The one share, one vote policy adopted by listed companies helps the investors to hold executives of the company accountable for their actions, but in the past few decades, the public market has been under pressure over the controlling dual-status structure,
That was first introduced in the 1980s when the founders and executives of the company had disproportionate voting rights, and such a trend is accelerating in tech firms.
From 1980 to 1985, only 2.4 per cent of 1,150 companies had a dual-class structure, but from 1996 to 2000 - 2,295 firms were listed, and 9.1 per cent had a dual structure.
Google owns three Classes - A, B, and C where one of the classes holds 60 per cent of the rights held by three people, and the other class has zero power in the company's administration and decision-making.
Snap was another firm listed in 2017 at the NYSE with no voting options.
Analysts widely scrutinize dual-status shares, and it has become almost a daily topic for investors and fund managers studying the IPO offerings of firms like Lyft Inc.
And Uber, Airbnb, Pinterest, and Slack.
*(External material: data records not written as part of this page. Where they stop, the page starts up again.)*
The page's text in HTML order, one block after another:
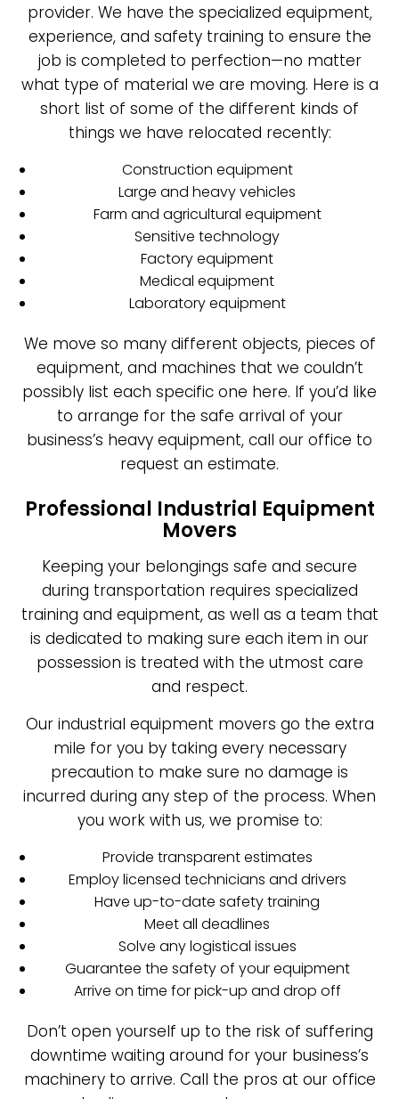
provider. We have the specialized equipment,
experience, and safety training to ensure the
job is completed to perfection—no matter
what type of material we are moving. Here is a
short list of some of the different kinds of
things we have relocated recently:
Construction equipment
Large and heavy vehicles
Farm and agricultural equipment
Sensitive technology
Factory equipment
Medical equipment
Laboratory equipment
We move so many different objects, pieces of
equipment, and machines that we couldn’t
possibly list each specific one here. If you’d like
to arrange for the safe arrival of your
business’s heavy equipment, call our office to
request an estimate.
Professional Industrial Equipment
Movers
Keeping your belongings safe and secure
during transportation requires specialized
training and equipment, as well as a team that
is dedicated to making sure each item in our
possession is treated with the utmost care
and respect.
Our industrial equipment movers go the extra
mile for you by taking every necessary
precaution to make sure no damage is
incurred during any step of the process. When
you work with us, we promise to:
Provide transparent estimates
Employ licensed technicians and drivers
Have up-to-date safety training
Meet all deadlines
Solve any logistical issues
Guarantee the safety of your equipment
Arrive on time for pick-up and drop off
Don’t open yourself up to the risk of suffering
downtime waiting around for your business’s
machinery to arrive. Call the pros at our office

The entry to the public market offered by these companies in March 2019 had voting rights structured to keep control in the hands of the founder team, which resulted in campaigns by investors to discourage it.
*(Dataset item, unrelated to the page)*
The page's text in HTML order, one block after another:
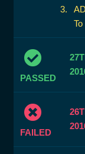
PASSED
FAILED

The low voting rights given to public investors and higher to the company's founders contrast the offerings of a single class of common stock, where the active investors choose the director.
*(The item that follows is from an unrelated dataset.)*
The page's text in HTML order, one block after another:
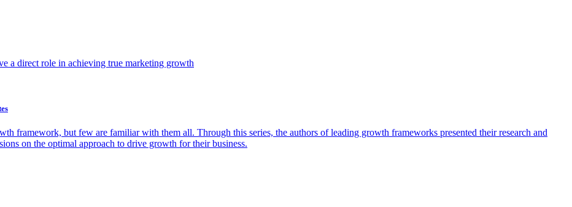
a direct role in achieving true marketing growth
framework, but few are familiar with them all. Through this series, the authors of leading growth frameworks presented their research and
on the optimal approach to drive growth for their business.

Several firms hold such a structure. Berkshire Hathaway's Warren Buffet said he has maintained it in his firm to protect the company from short-term activities. However, he has been supporting the campaigns by investors to eliminate duality.
A 2018 study found issuers with unequal voting rights outperformed over ten years as it provides them with strong management and strength to hold the team and work along. Still, investors feel such status makes it impossible for the management to feel accountable for their actions.
Companies can go public with a single category where a few institutional investors select the directors. In contrast, in the case of dual structure, the directors are elected by the people working for the company and those creating the company.
They have a broader understanding of corporate purpose and needs. Institutional investorsare backed by large governance where they can, at the time of the company's board meeting, where their ensurandir voice is heard on such occasions.
However, retail investors are at higher risk, which does not mean it is completely bad for them, but some experts say such stocks should be discounted for retail buyers against the loss of voting.